From: Ben Wing [mailto:ben@666.com]
"Stephen J. Turnbull" wrote:
> (3) We may want to be a little bit careful with the notion of the
> default internal representation. I can see that a default
> internal representation of UCS-2 (UTF-16, I presume is what you
> really mean?) would be attractive. So what happens if you have
> data that is not representable in the default internal
> representation? Do we just tell those users to get lost?
>
> It would be kind of weird if the default internal representation
> that Eistrings dealt with was UCS-2 but UTF-8 representation was
> available in buffers, which you don't rule out.

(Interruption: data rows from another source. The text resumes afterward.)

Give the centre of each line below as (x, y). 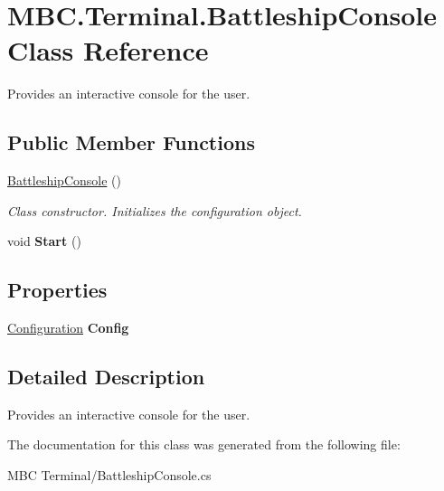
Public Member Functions (131, 142)
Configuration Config (68, 328)
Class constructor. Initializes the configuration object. (155, 210)
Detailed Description (106, 377)
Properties (57, 290)
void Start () (44, 241)
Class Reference (108, 50)
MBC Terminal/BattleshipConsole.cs (109, 475)
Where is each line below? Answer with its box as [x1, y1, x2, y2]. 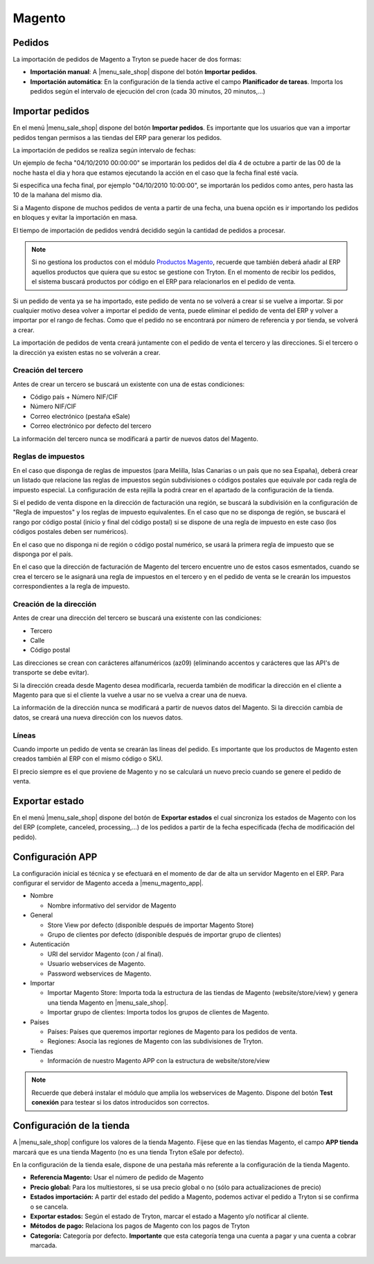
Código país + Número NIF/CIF [30, 392, 118, 401]
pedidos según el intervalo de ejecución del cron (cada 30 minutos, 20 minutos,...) [30, 87, 266, 96]
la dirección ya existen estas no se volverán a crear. [12, 348, 161, 356]
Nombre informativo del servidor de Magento [47, 901, 177, 910]
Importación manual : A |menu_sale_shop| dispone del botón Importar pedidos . [30, 68, 258, 76]
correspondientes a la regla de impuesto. [12, 582, 130, 591]
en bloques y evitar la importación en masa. [12, 214, 138, 222]
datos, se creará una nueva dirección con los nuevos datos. [12, 713, 184, 721]
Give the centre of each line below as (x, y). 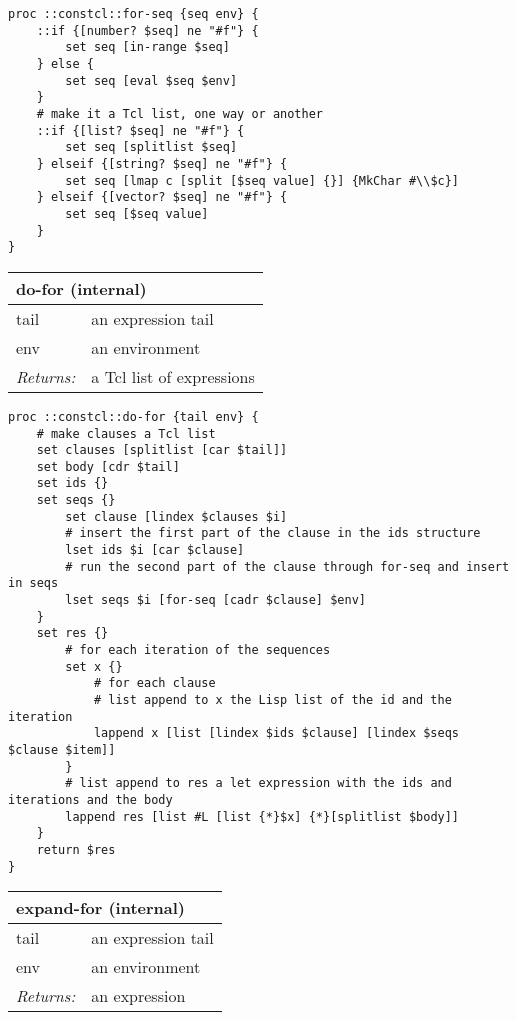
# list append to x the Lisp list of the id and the (272, 700)
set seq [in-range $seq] (147, 47)
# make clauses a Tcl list (126, 433)
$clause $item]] (62, 749)
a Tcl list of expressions (173, 376)
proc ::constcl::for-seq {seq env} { (133, 14)
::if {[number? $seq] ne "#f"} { (147, 30)
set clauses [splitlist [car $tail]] (162, 450)
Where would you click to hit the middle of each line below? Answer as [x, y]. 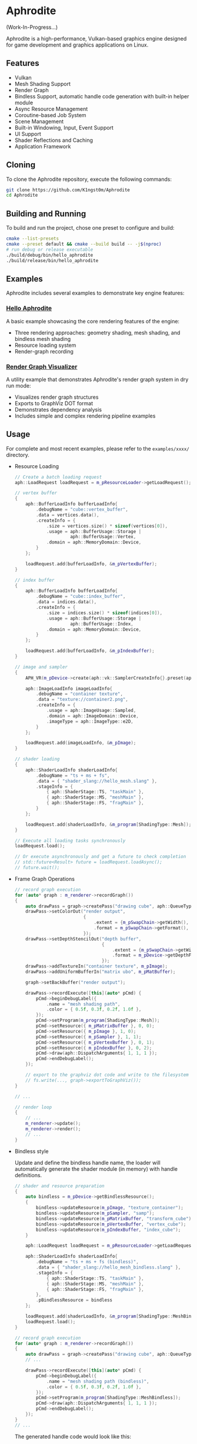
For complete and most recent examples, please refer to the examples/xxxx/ [98, 448]
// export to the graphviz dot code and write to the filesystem [107, 1075]
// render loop [33, 1107]
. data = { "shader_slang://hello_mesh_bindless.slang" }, [108, 1267]
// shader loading [37, 759]
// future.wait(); [37, 868]
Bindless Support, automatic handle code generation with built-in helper [102, 96]
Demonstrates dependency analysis [58, 409]
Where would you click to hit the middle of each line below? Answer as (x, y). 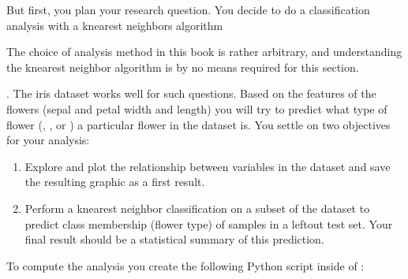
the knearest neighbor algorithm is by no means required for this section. (183, 67)
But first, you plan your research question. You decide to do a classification (188, 9)
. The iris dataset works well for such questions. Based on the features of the (191, 93)
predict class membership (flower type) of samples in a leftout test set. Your (209, 223)
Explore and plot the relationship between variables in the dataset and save (208, 166)
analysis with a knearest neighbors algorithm (115, 25)
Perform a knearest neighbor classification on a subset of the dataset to (197, 208)
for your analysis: (48, 140)
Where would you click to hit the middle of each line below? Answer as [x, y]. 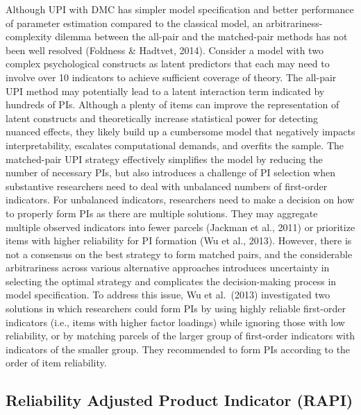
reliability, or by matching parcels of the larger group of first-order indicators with [180, 336]
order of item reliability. [56, 363]
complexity [29, 36]
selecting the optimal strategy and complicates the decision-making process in [171, 281]
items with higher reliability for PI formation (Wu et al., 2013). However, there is [179, 240]
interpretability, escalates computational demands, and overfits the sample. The [175, 145]
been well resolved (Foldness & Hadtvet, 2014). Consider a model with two [165, 50]
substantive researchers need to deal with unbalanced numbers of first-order [167, 186]
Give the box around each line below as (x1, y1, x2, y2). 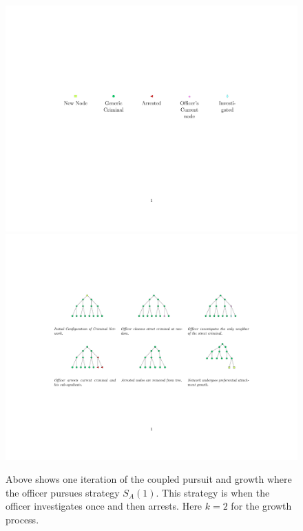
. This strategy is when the (156, 485, 270, 499)
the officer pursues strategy (6, 485, 120, 499)
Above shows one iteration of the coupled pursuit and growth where (6, 472, 292, 486)
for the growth (231, 499, 292, 513)
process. (6, 512, 39, 526)
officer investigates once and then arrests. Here (6, 499, 202, 513)
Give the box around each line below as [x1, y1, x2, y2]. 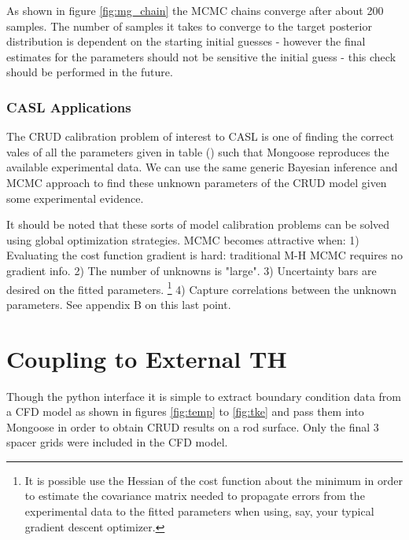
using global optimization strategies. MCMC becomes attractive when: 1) [6, 231, 359, 248]
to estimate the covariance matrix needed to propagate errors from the [24, 487, 365, 504]
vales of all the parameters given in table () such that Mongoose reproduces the [6, 143, 389, 160]
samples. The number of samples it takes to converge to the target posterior [6, 17, 372, 34]
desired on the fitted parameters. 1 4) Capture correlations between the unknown [6, 278, 396, 297]
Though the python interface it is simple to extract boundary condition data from [6, 388, 402, 404]
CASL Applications [6, 97, 131, 116]
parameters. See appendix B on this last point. [6, 296, 231, 312]
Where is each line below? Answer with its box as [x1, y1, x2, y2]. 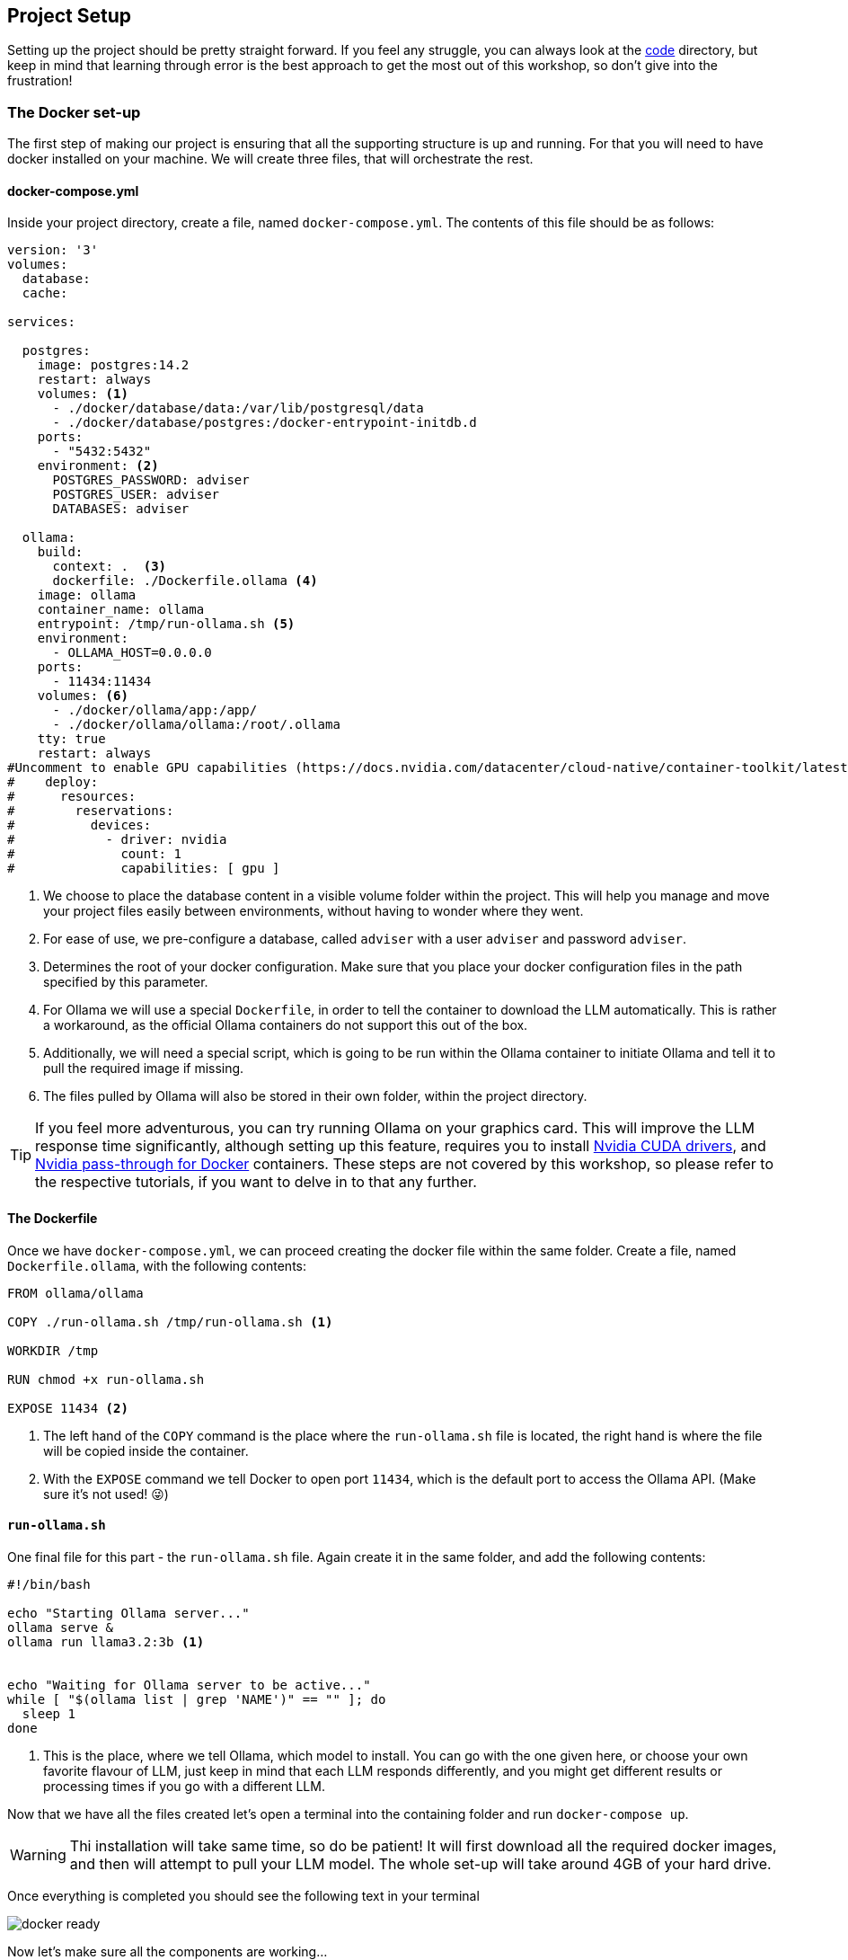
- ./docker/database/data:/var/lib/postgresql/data [52, 401, 424, 416]
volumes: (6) [37, 688, 128, 704]
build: [37, 545, 84, 560]
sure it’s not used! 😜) [43, 1486, 169, 1502]
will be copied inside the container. [43, 1442, 249, 1459]
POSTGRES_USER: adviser [52, 487, 220, 502]
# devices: [7, 818, 152, 833]
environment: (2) [37, 458, 159, 474]
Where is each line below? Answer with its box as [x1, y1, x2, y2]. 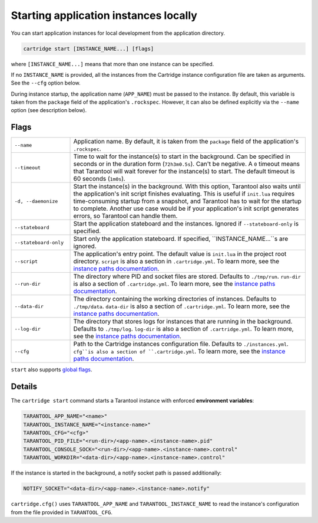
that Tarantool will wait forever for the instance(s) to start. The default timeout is [73, 167, 295, 175]
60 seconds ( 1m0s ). [73, 175, 126, 183]
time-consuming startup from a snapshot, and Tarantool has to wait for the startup [73, 197, 302, 205]
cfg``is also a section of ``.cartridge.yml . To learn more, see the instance [73, 347, 286, 355]
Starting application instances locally [11, 9, 197, 22]
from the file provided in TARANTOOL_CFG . [11, 508, 113, 516]
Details [11, 381, 38, 392]
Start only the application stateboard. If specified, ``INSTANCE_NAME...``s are [73, 235, 289, 243]
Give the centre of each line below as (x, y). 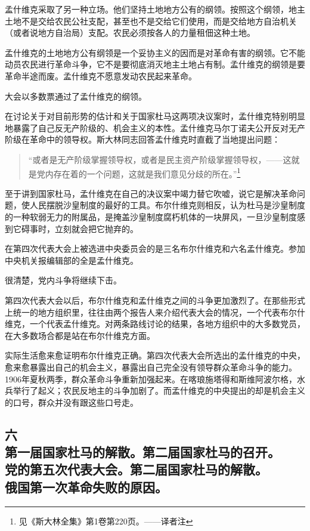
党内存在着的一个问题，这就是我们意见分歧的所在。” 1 (139, 172)
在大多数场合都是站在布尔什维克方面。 (80, 335)
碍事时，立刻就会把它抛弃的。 (80, 228)
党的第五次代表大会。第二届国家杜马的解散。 (136, 469)
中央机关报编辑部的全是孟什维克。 (72, 260)
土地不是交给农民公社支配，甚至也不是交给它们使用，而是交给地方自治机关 (151, 21)
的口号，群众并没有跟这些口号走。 (72, 402)
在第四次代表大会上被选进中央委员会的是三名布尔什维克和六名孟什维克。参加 (155, 248)

by its nature, the default int. rep. must be able to
represent all chars. that
would rule out utf16 if we have more than 1,000,000 and some
chars. but it
doesn't rule out ucs4, or some utf16 extension that could
encode gigs o' chars,
etc.
To clarify UTF-16 can represent all characters in UCS-4. UTF-16, just like
UTF-8 breaks that annoying simplification that all characters are fixed
width. As a happy concidence, the only difference between UTF-16 and UCS-2
is knowing where the character boundaries are. A UTF-16 encoding of a
unicode character (e.g. U+000E0020) is itself two valid UCS-2 characters.
This is what the surrogate pair range in the Unicode code space is for.
Making things completly Unicode aware isn't as easy as some people think,
have a gander at some of the stuff on
www.unicode.org if you haven't
recently. (esp. the techincal reports)
e.g. Implementing a regular expression engine that supports a good chunk of
Unicode's "features" is very non-trivial, especially if you don't want
it to
take forever.
Bill
Not a MS PR guy, etc...